- Ion Ferguson with RAF 30 Squadron, Greece 1941
- Born: Thomas Ion Victor Ferguson 1913 Knockcloghrim, County Londonderry, Ireland
- Died: 1990 (aged 76–77) Rochdale, Lancashire
- Allegiance: United Kingdom
- Branch: Royal Army Medical Corps
- Service years: 1939–1945
- Conflicts: World War II
- Spouse: Eileen May O'Brien

= Ion Ferguson =

Irish soldier

Thomas Ion Victor Ferguson known as Ion Ferguson Royal Army Medical Corps (1913–1990) was an Irish volunteer in the British army who escaped from Oflag IV-C, Colditz Castle, during the Second World War.

==Early life==

Born on 21 April 1913 in Knockcloghrim, County Londonderry, Ireland, he was the son of Ion Ferguson (1882–1962) and Annie Victoria Makin Ferguson, née Fisher (1887–1969), who married in August 1912. His father died in 1962 at the age of 79, and his mother died in 1969 at the age of 81. His father's brother was Sidney Clement Ferguson (Belfast, 1918–1973). In 1939, at the outbreak of World War II, the family moved to Croft House in Church Street, Whitworth, Lancashire, a small town north of Rochdale. Sidney died on 24 March 1973, in Rainhill, Lancashire, at the age of 55. Ion was married to Eileen May O'Brien.

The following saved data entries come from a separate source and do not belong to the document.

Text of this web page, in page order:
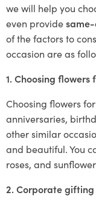
we will help you
even provide
of the factors to
occasion are as
1. Choosing flowers
Choosing flowers
anniversaries,
other similar
and beautiful. You
roses, and
2. Corporate gifting
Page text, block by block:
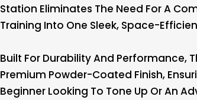
Station Eliminates The Need For A
Training Into One Sleek, Space-
Built For Durability And Performance,
Premium Powder-Coated Finish,
Beginner Looking To Tone Up Or An
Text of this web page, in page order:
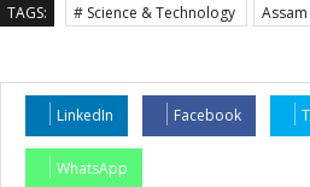
TAGS: # Science & Technology Assam
LinkedIn Facebook
WhatsApp
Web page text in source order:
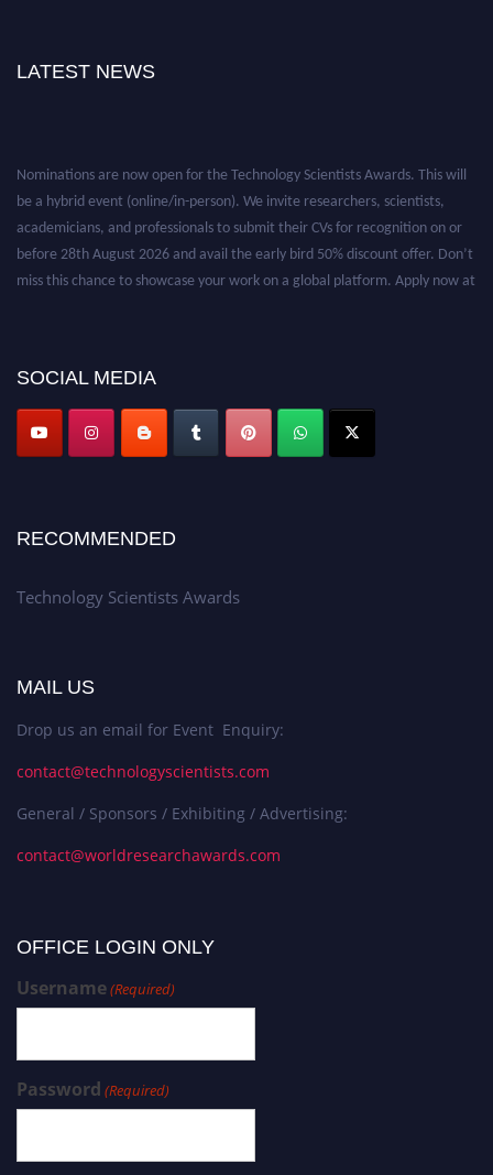
LATEST NEWS
Nominations are now open for the Technology Scientists Awards. This will
be a hybrid event (online/in-person). We invite researchers, scientists,
academicians, and professionals to submit their CVs for recognition on or
before 28th August 2026 and avail the early bird 50% discount offer. Don’t
miss this chance to showcase your work on a global platform. Apply now at
SOCIAL MEDIA
RECOMMENDED
Technology Scientists Awards
MAIL US
Drop us an email for Event Enquiry:
contact@technologyscientists.com
General / Sponsors / Exhibiting / Advertising:
contact@worldresearchawards.com
OFFICE LOGIN ONLY
Username(Required)
Password (Required)
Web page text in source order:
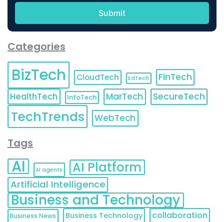
Categories
BizTech CloudTech EdTech
FinTech
HealthTech
InfoTech MarTech SecureTech
TechTrends WebTech
Tags
AI AI agents AI Platform
Artificial Intelligence
Business and Technology
Business News Business Technology collaboration

==RAF 30 Squadron and German capture==
Ferguson was with RAF 30 Squadron, based in Eleusis, Greece, from November 1940 and contributed to the Greek defense against the Italians. After the German invasion, the squadron evacuated to Crete until 15 May 1941, and then back to Egypt with the three remaining airworthy Blenheim aircraft. He was captured by the Germans in 1941 and held as a POW until 1945.

He was moved to Colditz Castle after protesting the German authorities' mistreatment of the POWs. According to Punch magazine, "Dr. Ferguson is a typical Irish rebel who kicked against the authority of senior officers until becoming a POW, when he would not allow the Germans to ill-treat anyone without voluble protest. His intransigence landed him in Colditz ..."

At Colditz, Ferguson sought to attract the attention of the German authorities by writing a letter to an Irish friend, the son of Éamon de Valera, the Irish Taoiseach, calling for Ireland to join the Allies in the war. The German censors intercepted the letter and moved him to Stalag IV-D. There, he coached two RAF prisoners to convincingly simulate schizophrenia, resulting in their repatriation. He awaited his own repatriation to Britain in the same manner.

==Biography and death==
Ferguson wrote an autobiography of his wartime experiences entitled Doctor at War (1955 UK edition).

Ferguson died in 1990 at the age of 77. His funeral was held in Rochdale, Lancashire.

==Bibliography==

- Doctor at War, Christopher Johnson Publishers Ltd, London (1955)
- Doctor at War, Panther Books, (1957)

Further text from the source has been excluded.